Auch wenn es für die allgemeine Reduzierung von Kunststoffverpackungen keine offiziellen EMF-Ziele gibt, verpflichten sich viele große Markenartikler zu einer Reduzierung von Virgin Plastics. So hat Unilever seine Reduktionsziele bis 2025 auf 50 Prozent festgeschrieben.

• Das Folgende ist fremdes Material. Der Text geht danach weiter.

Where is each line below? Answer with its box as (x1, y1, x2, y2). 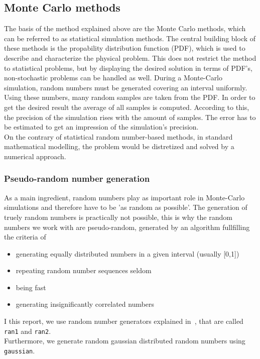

Erreicht werden sollen die Einsparungen beispielsweise über

  • den verringerten Materialeinsatz durch Gewichtsreduzierung, Dickenreduzierung oder die Volumenoptimierung von Produkt und Verpackung
  • die Umstellung auf faserbasierte Verpackungen. Diese Strategie hat zu einer Renaissance von Papier geführt, die inzwischen auch die Lebensmittelindustrie zunehmend erreicht.

 

Faser statt Kunststoff bei Lebensmittelverpackungen

  • Beispiel Becher: Karton-Kunststoff-Kombinationen wie beispielsweise bei Joghurt- oder Streichfettbechern sowie beschichte Kartonbecher wie beispielsweise bei Speiseeis zeigen ein starkes Wachstum.
  • Beispiel flexible Verpackungen: Hier finden Umstellungen auf faserbasierte Folien sowohl bei der Primärverpackung (u. a. Nestlé) als auch bei Multipacks (u.a. Mars) statt.
  • Beispiel Thermoform-Trays: Hier kommen zunehmend Hybride zum Einsatz. Alternativ werden Trays, beispielsweise bei Keksen, komplett von Kunststoff auf Karton umgestellt.

 

Wer aussitzen will, wird sitzenbleiben

Die Eliminierung von Kunststoff in Verpackungen ist inzwischen fest in der globalen Agenda verankert. Ein „Zurück“ wird es nicht geben. Treiber der Entwicklung sind einerseits die immer stringenter agierenden Regulierer, die auf nationaler und europäischer Ebene agieren und beispielsweise über Plastiksteuer und Maßnahmen gegen „Overpackaging“ Druck ausüben. Gleichzeitig rücken Konsumentinnen und Konsumenten immer stärker vom Kunststoff ab. Gerade jüngere Zielgruppen mit einem hohen Umweltbewusstsein präferieren oft faserbasierte Verpackungen, die als nachhaltiger empfunden werden.

 

Wer als Verpackungsunternehmen weiterhin ausschließlich auf Virgin-Kunststoff setzt, läuft Gefahr, relevante Teile seines Geschäfts zu verlieren. Abwarten und aussitzen ist keine Lösung. Die Entwicklung alternativer Lösungen ist das Gebot der Stunde.